[Given data]
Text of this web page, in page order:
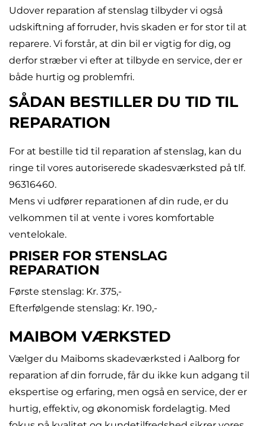
Udover reparation af stenslag tilbyder vi også
udskiftning af forruder, hvis skaden er for stor til at
reparere. Vi forstår, at din bil er vigtig for dig, og
derfor stræber vi efter at tilbyde en service, der er
både hurtig og problemfri.
SÅDAN BESTILLER DU TID TIL
REPARATION
For at bestille tid til reparation af stenslag, kan du
ringe til vores autoriserede skadesværksted på tlf.
96316460.
Mens vi udfører reparationen af din rude, er du
velkommen til at vente i vores komfortable
ventelokale.
PRISER FOR STENSLAG
REPARATION
Første stenslag: Kr. 375,-
Efterfølgende stenslag: Kr. 190,-
MAIBOM VÆRKSTED
Vælger du Maiboms skadeværksted i Aalborg for
reparation af din forrude, får du ikke kun adgang til
ekspertise og erfaring, men også en service, der er
hurtig, effektiv, og økonomisk fordelagtig. Med
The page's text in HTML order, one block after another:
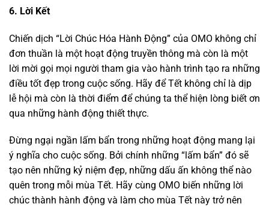
6. Lời Kết
Chiến dịch “Lời Chúc Hóa Hành Động” của OMO không chỉ
đơn thuần là một hoạt động truyền thông mà còn là một
lời mời gọi mọi người tham gia vào hành trình tạo ra những
điều tốt đẹp trong cuộc sống. Hãy để Tết không chỉ là dịp
lễ hội mà còn là thời điểm để chúng ta thể hiện lòng biết ơn
qua những hành động thiết thực.
Đừng ngại ngần lấm bẩn trong những hoạt động mang lại
ý nghĩa cho cuộc sống. Bởi chính những “lấm bẩn” đó sẽ
tạo nên những kỷ niệm đẹp, những dấu ấn không thể nào
quên trong mỗi mùa Tết. Hãy cùng OMO biến những lời
chúc thành hành động và làm cho mùa Tết này trở nên
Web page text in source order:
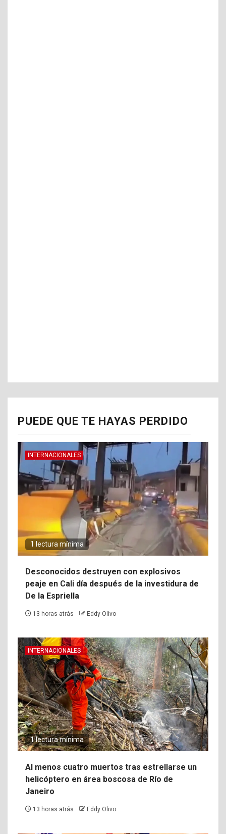
PUEDE QUE TE HAYAS PERDIDO
INTERNACIONALES
1 lectura mínima
Desconocidos destruyen con explosivos
peaje en Cali día después de la investidura de
De la Espriella
13 horas atrás Eddy Olivo
INTERNACIONALES
1 lectura mínima
Al menos cuatro muertos tras estrellarse un
helicóptero en área boscosa de Río de
Janeiro
13 horas atrás Eddy Olivo
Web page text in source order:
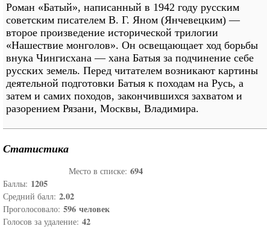
Роман «Батый», написанный в 1942 году русским
советским писателем В. Г. Яном (Янчевецким) —
второе произведение исторической трилогии
«Нашествие монголов». Он освещающает ход борьбы
внука Чингисхана — хана Батыя за подчинение себе
русских земель. Перед читателем возникают картины
деятельной подготовки Батыя к походам на Русь, а
затем и самих походов, закончившихся захватом и
разорением Рязани, Москвы, Владимира.
Статистика
Место в списке: 694
Баллы: 1205
Средний балл: 2.02
Проголосовало: 596 человек
Голосов за удаление: 42
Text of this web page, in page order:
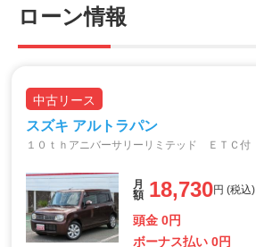
ローン情報
中古リース
スズキ アルトラパン
１０ｔｈアニバーサリーリミテッド ＥＴＣ付
月
額 18,730円 (税込)
頭金 0円
ボーナス払い 0円
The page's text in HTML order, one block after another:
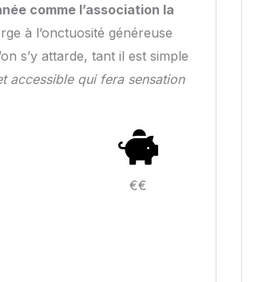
[/Given data]
▶ **Exercise brief**
A verbatim transcription of the records, pictures excluded, is the required output.

▶ **Expected output**
Text of this web page, in page order:
Udover reparation af stenslag tilbyder vi også
udskiftning af forruder, hvis skaden er for stor til at
reparere. Vi forstår, at din bil er vigtig for dig, og
derfor stræber vi efter at tilbyde en service, der er
både hurtig og problemfri.
SÅDAN BESTILLER DU TID TIL
REPARATION
For at bestille tid til reparation af stenslag, kan du
ringe til vores autoriserede skadesværksted på tlf.
96316460.
Mens vi udfører reparationen af din rude, er du
velkommen til at vente i vores komfortable
ventelokale.
PRISER FOR STENSLAG
REPARATION
Første stenslag: Kr. 375,-
Efterfølgende stenslag: Kr. 190,-
MAIBOM VÆRKSTED
Vælger du Maiboms skadeværksted i Aalborg for
reparation af din forrude, får du ikke kun adgang til
ekspertise og erfaring, men også en service, der er
hurtig, effektiv, og økonomisk fordelagtig. Med
The page's text in HTML order, one block after another:
6. Lời Kết
Chiến dịch “Lời Chúc Hóa Hành Động” của OMO không chỉ
đơn thuần là một hoạt động truyền thông mà còn là một
lời mời gọi mọi người tham gia vào hành trình tạo ra những
điều tốt đẹp trong cuộc sống. Hãy để Tết không chỉ là dịp
lễ hội mà còn là thời điểm để chúng ta thể hiện lòng biết ơn
qua những hành động thiết thực.
Đừng ngại ngần lấm bẩn trong những hoạt động mang lại
ý nghĩa cho cuộc sống. Bởi chính những “lấm bẩn” đó sẽ
tạo nên những kỷ niệm đẹp, những dấu ấn không thể nào
quên trong mỗi mùa Tết. Hãy cùng OMO biến những lời
chúc thành hành động và làm cho mùa Tết này trở nên
Web page text in source order:
PUEDE QUE TE HAYAS PERDIDO
INTERNACIONALES
1 lectura mínima
Desconocidos destruyen con explosivos
peaje en Cali día después de la investidura de
De la Espriella
13 horas atrás Eddy Olivo
INTERNACIONALES
1 lectura mínima
Al menos cuatro muertos tras estrellarse un
helicóptero en área boscosa de Río de
Janeiro
13 horas atrás Eddy Olivo
Web page text in source order:
Роман «Батый», написанный в 1942 году русским
советским писателем В. Г. Яном (Янчевецким) —
второе произведение исторической трилогии
«Нашествие монголов». Он освещающает ход борьбы
внука Чингисхана — хана Батыя за подчинение себе
русских земель. Перед читателем возникают картины
деятельной подготовки Батыя к походам на Русь, а
затем и самих походов, закончившихся захватом и
разорением Рязани, Москвы, Владимира.
Статистика
Место в списке: 694
Баллы: 1205
Средний балл: 2.02
Проголосовало: 596 человек
Голосов за удаление: 42
Text of this web page, in page order:
ローン情報
中古リース
スズキ アルトラパン
１０ｔｈアニバーサリーリミテッド ＥＴＣ付
月
額 18,730円 (税込)
頭金 0円
ボーナス払い 0円
The page's text in HTML order, one block after another:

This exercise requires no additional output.